[Your objective]:
Please reproduce the listing verbatim, without its images.

[Supplied data]:
++++
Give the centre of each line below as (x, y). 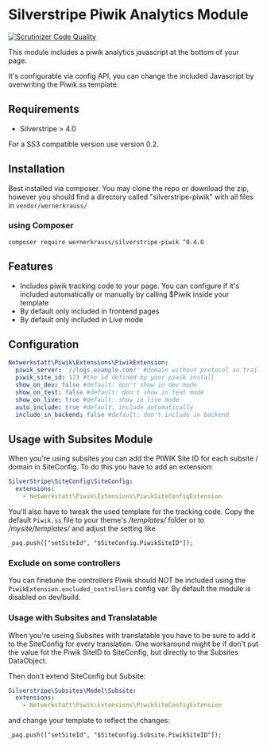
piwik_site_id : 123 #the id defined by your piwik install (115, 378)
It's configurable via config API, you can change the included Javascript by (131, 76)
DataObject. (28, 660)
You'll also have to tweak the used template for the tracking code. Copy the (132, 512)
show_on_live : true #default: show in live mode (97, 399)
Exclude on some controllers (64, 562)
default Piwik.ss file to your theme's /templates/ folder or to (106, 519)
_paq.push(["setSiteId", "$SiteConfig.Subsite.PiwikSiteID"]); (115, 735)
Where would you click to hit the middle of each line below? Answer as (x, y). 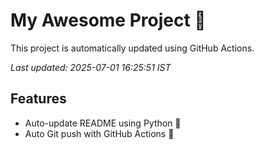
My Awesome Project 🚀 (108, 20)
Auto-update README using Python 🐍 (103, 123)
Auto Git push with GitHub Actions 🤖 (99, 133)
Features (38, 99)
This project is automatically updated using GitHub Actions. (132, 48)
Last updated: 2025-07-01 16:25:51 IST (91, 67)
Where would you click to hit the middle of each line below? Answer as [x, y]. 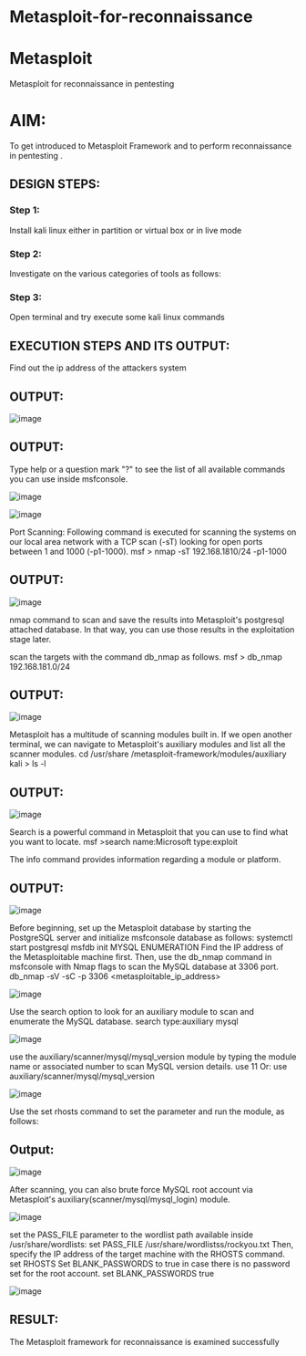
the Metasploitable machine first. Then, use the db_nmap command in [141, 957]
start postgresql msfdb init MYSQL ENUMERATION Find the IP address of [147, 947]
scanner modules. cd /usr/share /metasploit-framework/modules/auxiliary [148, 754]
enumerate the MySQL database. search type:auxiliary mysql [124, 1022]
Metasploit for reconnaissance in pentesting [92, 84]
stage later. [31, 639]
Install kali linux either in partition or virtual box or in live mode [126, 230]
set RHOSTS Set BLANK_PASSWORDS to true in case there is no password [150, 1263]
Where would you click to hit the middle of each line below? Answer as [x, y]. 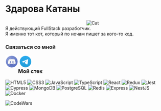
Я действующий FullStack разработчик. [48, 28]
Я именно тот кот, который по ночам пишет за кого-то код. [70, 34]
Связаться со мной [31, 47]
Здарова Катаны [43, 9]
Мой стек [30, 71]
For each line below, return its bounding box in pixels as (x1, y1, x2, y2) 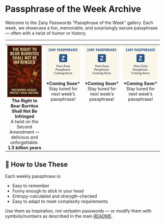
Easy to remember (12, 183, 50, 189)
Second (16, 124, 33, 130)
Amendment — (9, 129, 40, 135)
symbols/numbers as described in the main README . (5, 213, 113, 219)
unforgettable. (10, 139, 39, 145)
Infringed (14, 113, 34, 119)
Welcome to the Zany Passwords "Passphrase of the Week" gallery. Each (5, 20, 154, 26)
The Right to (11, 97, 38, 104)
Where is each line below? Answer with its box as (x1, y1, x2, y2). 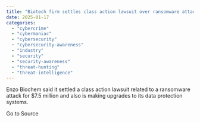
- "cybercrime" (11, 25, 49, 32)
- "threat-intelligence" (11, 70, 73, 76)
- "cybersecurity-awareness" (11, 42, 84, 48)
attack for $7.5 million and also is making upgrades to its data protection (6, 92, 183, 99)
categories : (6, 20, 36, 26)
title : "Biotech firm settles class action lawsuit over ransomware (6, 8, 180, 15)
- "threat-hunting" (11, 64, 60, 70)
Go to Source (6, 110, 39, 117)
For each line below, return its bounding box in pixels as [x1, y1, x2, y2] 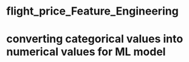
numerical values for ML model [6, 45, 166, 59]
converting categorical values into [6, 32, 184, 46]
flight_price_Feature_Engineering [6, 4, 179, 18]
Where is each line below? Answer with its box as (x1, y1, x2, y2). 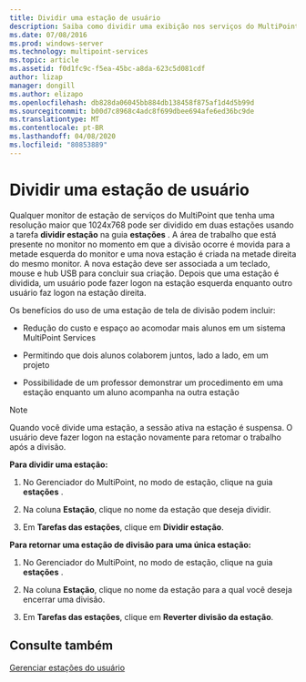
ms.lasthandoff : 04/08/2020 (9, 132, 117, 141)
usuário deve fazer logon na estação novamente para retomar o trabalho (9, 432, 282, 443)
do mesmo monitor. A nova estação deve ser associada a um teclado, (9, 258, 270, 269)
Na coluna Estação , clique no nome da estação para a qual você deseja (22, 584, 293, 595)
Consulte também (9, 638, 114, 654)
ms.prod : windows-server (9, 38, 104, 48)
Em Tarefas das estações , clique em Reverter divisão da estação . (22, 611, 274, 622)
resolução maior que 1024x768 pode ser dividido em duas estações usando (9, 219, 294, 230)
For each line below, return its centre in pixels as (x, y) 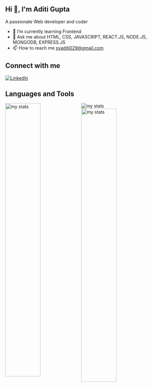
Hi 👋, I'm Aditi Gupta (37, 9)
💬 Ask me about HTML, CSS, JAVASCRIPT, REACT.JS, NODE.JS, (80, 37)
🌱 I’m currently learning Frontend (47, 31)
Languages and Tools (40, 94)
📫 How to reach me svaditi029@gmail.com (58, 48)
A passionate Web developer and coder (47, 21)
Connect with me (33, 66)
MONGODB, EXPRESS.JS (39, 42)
++++
[Result]:
Give the centre of each line below as (x, y). 
piwik_site_id : 123 #the id defined by your piwik install (115, 378)
It's configurable via config API, you can change the included Javascript by (131, 76)
DataObject. (28, 660)
You'll also have to tweak the used template for the tracking code. Copy the (132, 512)
show_on_live : true #default: show in live mode (97, 399)
Exclude on some controllers (64, 562)
default Piwik.ss file to your theme's /templates/ folder or to (106, 519)
_paq.push(["setSiteId", "$SiteConfig.Subsite.PiwikSiteID"]); (115, 735)
Where would you click to hit the middle of each line below? Answer as (x, y). 
My Awesome Project 🚀 (108, 20)
Auto-update README using Python 🐍 (103, 123)
Auto Git push with GitHub Actions 🤖 (99, 133)
Features (38, 99)
This project is automatically updated using GitHub Actions. (132, 48)
Last updated: 2025-07-01 16:25:51 IST (91, 67)
Where would you click to hit the middle of each line below? Answer as [x, y]. 
the Metasploitable machine first. Then, use the db_nmap command in [141, 957]
start postgresql msfdb init MYSQL ENUMERATION Find the IP address of [147, 947]
scanner modules. cd /usr/share /metasploit-framework/modules/auxiliary [148, 754]
enumerate the MySQL database. search type:auxiliary mysql [124, 1022]
Metasploit for reconnaissance in pentesting [92, 84]
stage later. [31, 639]
Install kali linux either in partition or virtual box or in live mode [126, 230]
set RHOSTS Set BLANK_PASSWORDS to true in case there is no password [150, 1263]
Where would you click to hit the middle of each line below? Answer as [x, y]. 
Я действующий FullStack разработчик. [48, 28]
Я именно тот кот, который по ночам пишет за кого-то код. [70, 34]
Связаться со мной [31, 47]
Здарова Катаны [43, 9]
Мой стек [30, 71]
For each line below, return its bounding box in pixels as (x1, y1, x2, y2) 
Easy to remember (12, 183, 50, 189)
Second (16, 124, 33, 130)
Amendment — (9, 129, 40, 135)
symbols/numbers as described in the main README . (5, 213, 113, 219)
unforgettable. (10, 139, 39, 145)
Infringed (14, 113, 34, 119)
Welcome to the Zany Passwords "Passphrase of the Week" gallery. Each (5, 20, 154, 26)
The Right to (11, 97, 38, 104)
Where is each line below? Answer with its box as (x1, y1, x2, y2). 
- "cybercrime" (11, 25, 49, 32)
- "threat-intelligence" (11, 70, 73, 76)
- "cybersecurity-awareness" (11, 42, 84, 48)
attack for $7.5 million and also is making upgrades to its data protection (6, 92, 183, 99)
categories : (6, 20, 36, 26)
title : "Biotech firm settles class action lawsuit over ransomware (6, 8, 180, 15)
- "threat-hunting" (11, 64, 60, 70)
Go to Source (6, 110, 39, 117)
For each line below, return its bounding box in pixels as [x1, y1, x2, y2] 
numerical values for ML model [6, 45, 166, 59]
converting categorical values into [6, 32, 184, 46]
flight_price_Feature_Engineering [6, 4, 179, 18]
Where is each line below? Answer with its box as (x1, y1, x2, y2). 
ms.lasthandoff : 04/08/2020 (9, 132, 117, 141)
usuário deve fazer logon na estação novamente para retomar o trabalho (9, 432, 282, 443)
do mesmo monitor. A nova estação deve ser associada a um teclado, (9, 258, 270, 269)
Na coluna Estação , clique no nome da estação para a qual você deseja (22, 584, 293, 595)
Consulte também (9, 638, 114, 654)
ms.prod : windows-server (9, 38, 104, 48)
Em Tarefas das estações , clique em Reverter divisão da estação . (22, 611, 274, 622)
resolução maior que 1024x768 pode ser dividido em duas estações usando (9, 219, 294, 230)
For each line below, return its centre in pixels as (x, y) 
Hi 👋, I'm Aditi Gupta (37, 9)
💬 Ask me about HTML, CSS, JAVASCRIPT, REACT.JS, NODE.JS, (80, 37)
🌱 I’m currently learning Frontend (47, 31)
Languages and Tools (40, 94)
📫 How to reach me svaditi029@gmail.com (58, 48)
A passionate Web developer and coder (47, 21)
Connect with me (33, 66)
MONGODB, EXPRESS.JS (39, 42)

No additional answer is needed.